• _Task_
Scan the listing below. Return every line containing the string "networks".

#### Records for the exercise

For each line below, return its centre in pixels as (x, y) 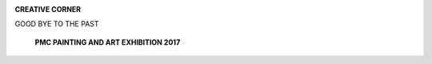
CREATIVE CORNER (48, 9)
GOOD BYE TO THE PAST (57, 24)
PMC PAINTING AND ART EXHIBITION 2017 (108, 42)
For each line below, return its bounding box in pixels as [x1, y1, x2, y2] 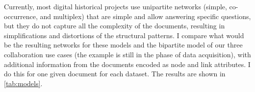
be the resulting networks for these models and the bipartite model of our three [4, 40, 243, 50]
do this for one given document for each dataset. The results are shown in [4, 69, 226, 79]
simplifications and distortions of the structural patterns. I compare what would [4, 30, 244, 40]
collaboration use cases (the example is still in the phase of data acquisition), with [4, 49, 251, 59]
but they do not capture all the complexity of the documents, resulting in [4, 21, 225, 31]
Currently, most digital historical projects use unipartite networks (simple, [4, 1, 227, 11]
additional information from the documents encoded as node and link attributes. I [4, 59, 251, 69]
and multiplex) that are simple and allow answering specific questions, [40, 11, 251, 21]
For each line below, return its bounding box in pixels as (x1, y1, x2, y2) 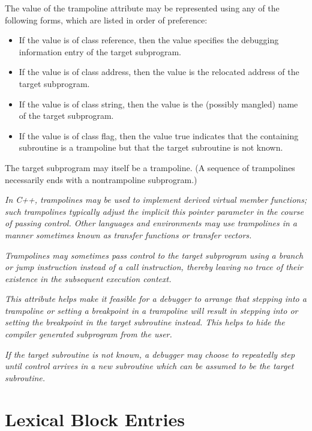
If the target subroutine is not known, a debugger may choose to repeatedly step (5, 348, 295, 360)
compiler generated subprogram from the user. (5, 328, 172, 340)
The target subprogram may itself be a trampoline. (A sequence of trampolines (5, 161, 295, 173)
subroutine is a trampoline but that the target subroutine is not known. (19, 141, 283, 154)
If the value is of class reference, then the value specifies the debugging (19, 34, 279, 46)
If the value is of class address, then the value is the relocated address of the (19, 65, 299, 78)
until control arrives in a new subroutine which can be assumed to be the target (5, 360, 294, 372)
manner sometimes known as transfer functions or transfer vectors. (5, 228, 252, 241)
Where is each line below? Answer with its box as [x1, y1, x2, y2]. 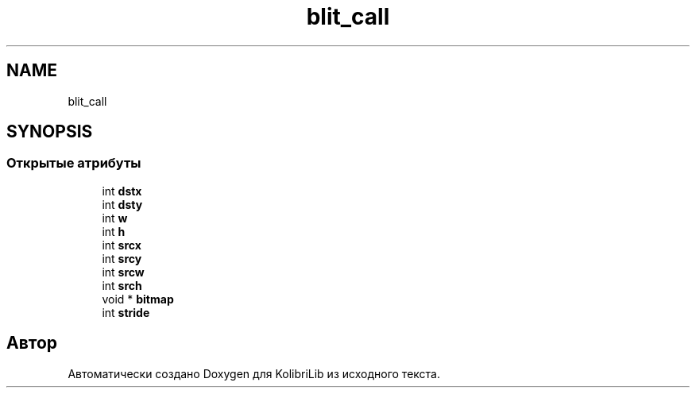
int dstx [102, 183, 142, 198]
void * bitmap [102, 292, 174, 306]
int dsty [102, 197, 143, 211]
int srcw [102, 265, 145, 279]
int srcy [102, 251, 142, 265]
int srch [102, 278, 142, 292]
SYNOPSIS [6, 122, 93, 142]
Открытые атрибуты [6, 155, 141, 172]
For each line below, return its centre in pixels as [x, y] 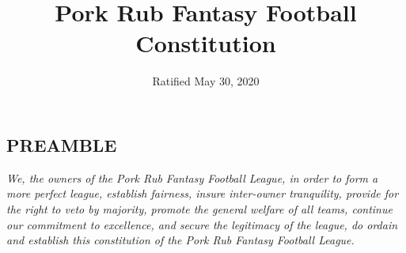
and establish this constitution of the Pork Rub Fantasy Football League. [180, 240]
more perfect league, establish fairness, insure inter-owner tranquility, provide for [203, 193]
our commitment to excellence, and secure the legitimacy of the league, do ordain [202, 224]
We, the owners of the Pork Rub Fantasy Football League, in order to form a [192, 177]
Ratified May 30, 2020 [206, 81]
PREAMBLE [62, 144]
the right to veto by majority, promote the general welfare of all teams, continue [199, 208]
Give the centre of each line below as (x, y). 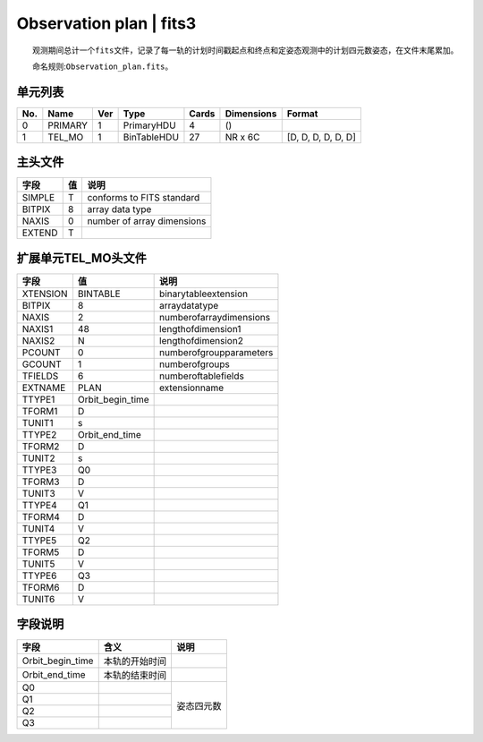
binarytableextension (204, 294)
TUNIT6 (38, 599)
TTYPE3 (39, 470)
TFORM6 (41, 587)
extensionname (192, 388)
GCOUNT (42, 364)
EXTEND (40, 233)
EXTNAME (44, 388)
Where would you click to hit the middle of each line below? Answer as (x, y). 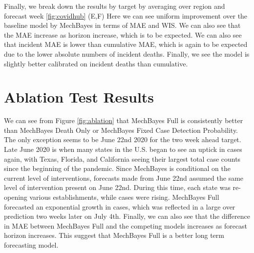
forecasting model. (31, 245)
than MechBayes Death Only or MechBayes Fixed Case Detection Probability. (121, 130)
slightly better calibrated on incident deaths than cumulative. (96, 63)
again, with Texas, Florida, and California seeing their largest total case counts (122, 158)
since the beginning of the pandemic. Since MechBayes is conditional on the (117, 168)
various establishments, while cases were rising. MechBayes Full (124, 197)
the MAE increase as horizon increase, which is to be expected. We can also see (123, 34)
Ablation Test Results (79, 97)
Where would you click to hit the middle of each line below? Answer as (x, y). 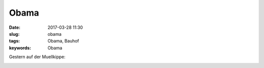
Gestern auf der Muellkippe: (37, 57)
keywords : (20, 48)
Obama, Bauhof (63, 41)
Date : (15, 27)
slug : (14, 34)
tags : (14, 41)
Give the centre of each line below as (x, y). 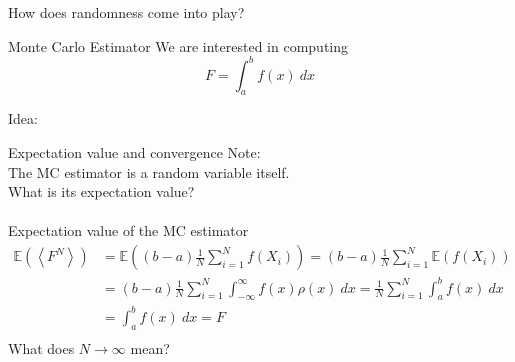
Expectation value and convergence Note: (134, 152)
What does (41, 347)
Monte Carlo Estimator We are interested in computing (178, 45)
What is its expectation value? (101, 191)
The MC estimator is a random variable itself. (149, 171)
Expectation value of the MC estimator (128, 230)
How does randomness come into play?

########

• _Solution to this exercise_
be the resulting networks for these models and the bipartite model of our three [4, 40, 243, 50]
Currently, most digital historical projects use unipartite networks (simple, [4, 1, 227, 11]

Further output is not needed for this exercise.